Single by Kings of Leon

from the album Youth and Young Manhood
- Released: August 11, 2003
- Recorded: 2003
- Genre: Country rock
- Length: 2:15
- Label: Handmedown
- Songwriter(s): Caleb Followill; Nathan Followill; Angelo Petraglia;
- Producer(s): Ethan Johns

Kings of Leon singles chronology
| "Red Morning Light" (2003) | "Molly's Chambers" (2003) | "Wasted Time" (2003) |

Music video
- "Molly's Chambers" on YouTube

= Molly's Chambers =

"Molly's Chambers" is the debut single by the American alternative rock band Kings of Leon, released in 2003 from their debut album Youth and Young Manhood.

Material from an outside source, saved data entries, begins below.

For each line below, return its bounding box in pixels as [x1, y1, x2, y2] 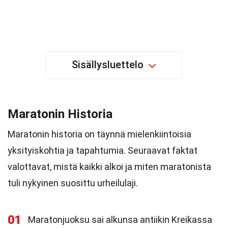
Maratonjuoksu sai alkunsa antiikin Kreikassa [28, 214, 212, 225]
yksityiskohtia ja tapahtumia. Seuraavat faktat [8, 145, 197, 156]
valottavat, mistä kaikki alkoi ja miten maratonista [8, 161, 211, 172]
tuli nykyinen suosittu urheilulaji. [8, 178, 138, 188]
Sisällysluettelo [72, 59, 144, 71]
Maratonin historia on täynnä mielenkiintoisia [8, 129, 191, 139]

This song has an alternate take known as "Molly's Hangover", which is slower until towards the end, and features a different style of back-up vocals and guitar solos.

==Composition==
The title is taken from a line in Thin Lizzy's version of the traditional Irish folk song "Whiskey in the Jar". "Molly's chambers" is archaic slang for a brothel.

==Track listings==
CD digipack
1. "Molly's Chambers"
2. "Wasted Time"
3. "Spiral Staircase"

CD single
1. "Molly's Chambers"
2. "Molly's Hangover"
3. "Red Morning Light"

10" vinyl

Limited edition of 6,000 copies.
1. "Molly's Chambers" – 2:15
2. "Holy Roller Novocaine" (live at the Birmingham Academy June 27, 2003) – 3:50

==Charts==

| Chart (2003) | Peak position |
|---|---|
| Scotland (OCC) | 24 |
| UK Singles (OCC) | 23 |
| UK Rock & Metal (OCC) | 3 |

==Certifications==

| Region | Certification | Certified units/sales |
| United Kingdom (BPI) | Silver | 200,000^{‡} |
^{‡} Sales+streaming figures based on certification alone.